Аким Авдеев, его отец и тоже кузнец, в день, когда он не смог поднять «деда», сказал:
— Баста! Кончилась моя сила, — и отдал сыну ключи от кузницы.
— Дядь Степ, бросил бы ты «деда», — словно угадывая его мысли, сказал Никифор. — Нынче никто не кует двухпудовым…
— Так разве ж это кузнецы! Ювелиры, мелкая кость!..
Авдеев вздохнул и стал натягивать пиджак.
— Кончай покуда… — сказал он с хмурой печалью.
— Дядь Степ!.. — голос мальчика звучал робко, просяще.
Авдеев проследил его взгляд — на токарном станке лежал жестяной петух.
— Правда твоя, слово держать надо..
Авдеев извлек музыкальную машинку, а жесткотелую птицу вручил Никифору.
— Прогладь его бархатным напильничком и наждачком протри, только поаккуратнее.
Нежное, действительно бархатное шуршание напильника и усердное дыхание Никифора внесли некоторое умиротворение в душу кузнеца.
«Коли на большое дело стал негож, — думал Авдеев, — буду вот свистульки ребятам делать».
Разгадав секрет звучащих пластинок, Авдеев собрал их как должно, качнул мехи и поставил свистульку под струю воздуха. Высокий, мелодичный звук, нежнее и тоньше петушиного, легко вырвался из свистульки и, медленно, вибрируя, замер, будто стаял.
— Ох, и силён! — Никифор зажмурился от удовольствия. — Даже жалко Барышку отдавать.
— Экой ты! Да ведь музыка-то для всей деревни будет!
Авдеев вставил свистульку в начищенное горло петуха и наказал Никифору сей же час отнести его хозяину. Затем он бросил взгляд на молот и, тряхнув седыми кольцами волос, вышел на улицу.
VI
Парная духота воздуха достигла своего предела. Даже после жаркой кузни улица не приносила прохлады.
Авдеев понуро брел к своему дому. Старость постучалась в его двери, и таким неожиданным был ее приход, что кузнец как-то разом согнулся, словно тяжкая ноша смаху опустилась ему на плечи.

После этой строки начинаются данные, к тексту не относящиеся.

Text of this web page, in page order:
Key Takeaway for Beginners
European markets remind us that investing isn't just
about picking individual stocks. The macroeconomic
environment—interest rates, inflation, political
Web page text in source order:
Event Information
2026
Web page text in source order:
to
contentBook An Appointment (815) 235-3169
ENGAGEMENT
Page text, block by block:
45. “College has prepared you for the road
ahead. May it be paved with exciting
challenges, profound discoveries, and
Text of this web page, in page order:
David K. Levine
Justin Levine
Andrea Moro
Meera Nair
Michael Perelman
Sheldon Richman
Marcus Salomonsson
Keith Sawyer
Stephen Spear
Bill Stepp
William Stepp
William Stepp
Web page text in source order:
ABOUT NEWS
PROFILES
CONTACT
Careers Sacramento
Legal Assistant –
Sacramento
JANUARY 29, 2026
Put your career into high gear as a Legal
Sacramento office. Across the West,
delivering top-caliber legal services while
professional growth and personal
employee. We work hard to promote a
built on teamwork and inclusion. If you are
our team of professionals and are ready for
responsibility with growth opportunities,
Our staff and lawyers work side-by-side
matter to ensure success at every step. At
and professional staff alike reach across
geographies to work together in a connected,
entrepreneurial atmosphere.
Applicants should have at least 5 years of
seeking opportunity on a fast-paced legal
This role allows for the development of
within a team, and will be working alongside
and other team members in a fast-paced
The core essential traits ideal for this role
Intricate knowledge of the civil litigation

Навстречу торопливой походкой шел председатель колхоза. У него всегда был такой вид, точно он куда то опаздывал. Тронув сломанный козырек фуражки, председатель хотел пройти мимо, но вдруг оборвал шаг и пристально глянул на Авдеева.
— Ты что это, брат, такой скучный? Переутомил ты себя, что ли? Отдохнуть надо.
— Отдохну на том свете.
Председатель недовольно наморщил нос.
— На море тебе надо, на жаркое солнце — враз обновишься. Экой ты, право! Я ж тебе что ни год предлагаю..

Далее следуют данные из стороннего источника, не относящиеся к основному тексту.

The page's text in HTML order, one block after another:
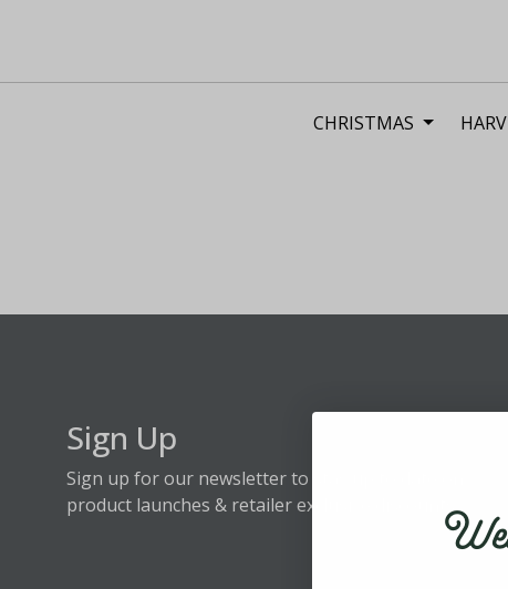
CHRISTMAS
Sign Up
Sign up for our newsletter to stay up to date on
product launches & retailer exclusive discounts.
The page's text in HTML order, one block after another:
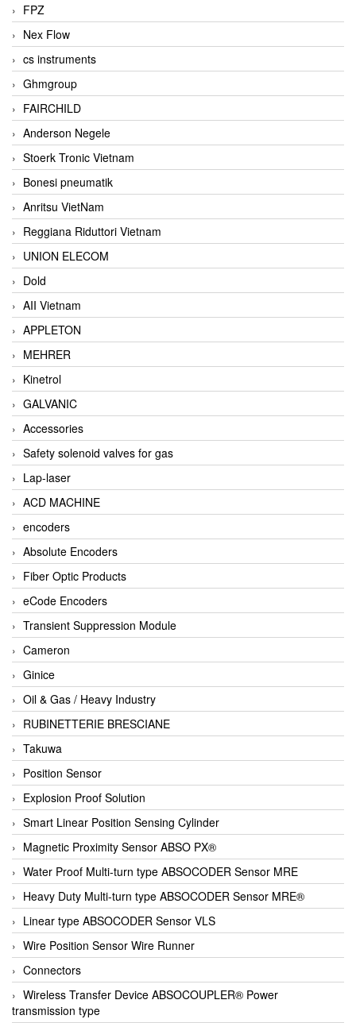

Председатель говорил правду, но, желая сохранить в себе чувство обиды, словно люди виноваты перед ним, Авдеев махнул рукой и побрел своей дорогой.
В горнице было сумеречно, только белел, словно светился, угол недавно сложенной печи. Авдеев прошел за печь и тяжело, точно в самом деле скрутила его хворость, опустился на лежанку.
— Что так рано пришел? Не занедужил ли? — спросила из другой горницы жена.
Авдеев не ответил.
Послышались грузные шаги. Авдеев закрыл глаза, но сквозь сомкнутые веки он как бы видел склонившееся над ним, встревоженное лицо жены.
— Да что молчишь-то, господи? — плачущим голосом спросила жена.
Кузнец хотел было поведать жене о своей печали, но вместо этого с непривычной грубостью сказал:
— Отдохнуть человеку нельзя! Привыкла, чтоб день-деньской спину гнул!.
— Отдыхай, отдыхай, батюшка! — испуганно сказала жена и осторожно отступила.
Авдееву стало стыдно, что он напугал и обидел жену. И, чтобы не мучиться этим чувством, он попытался заснуть.
Стемнело. Жена зажгла моргалик.
За окном возник долгий-долгий сполох; черный узор кленовой лапы казался напечатанным на стекле. Авдеев стал считать: «Раз, два, три, четыре…» — и заснул до того, как сполох погас.
Во сне он увидел море. Тихое с поверхности, море гудело, как в бурю, но Авдеева не пугал этот грозный гуд. Он чувствовал свежесть морской воды во всем теле, бодрящую и легкую.
Когда он открыл глаза, за окнами была ночь. На столе слабо мерцал моргалик, толстотелые бражники реяли вокруг лампы на легких крыльях.
В комнате было прохладно, и на стеклах окон поблескивали дождевые капли. Гроза, собиравшаяся весь день, разразилась, когда он спал. Раскаты грома вторгались в его сон голосом моря, а свежесть, охватившую тело, принес ливень. Далекие сполохи бледносиреневой тенью проносились по окнам; где-то погромыхивало, тяжко и неспешно.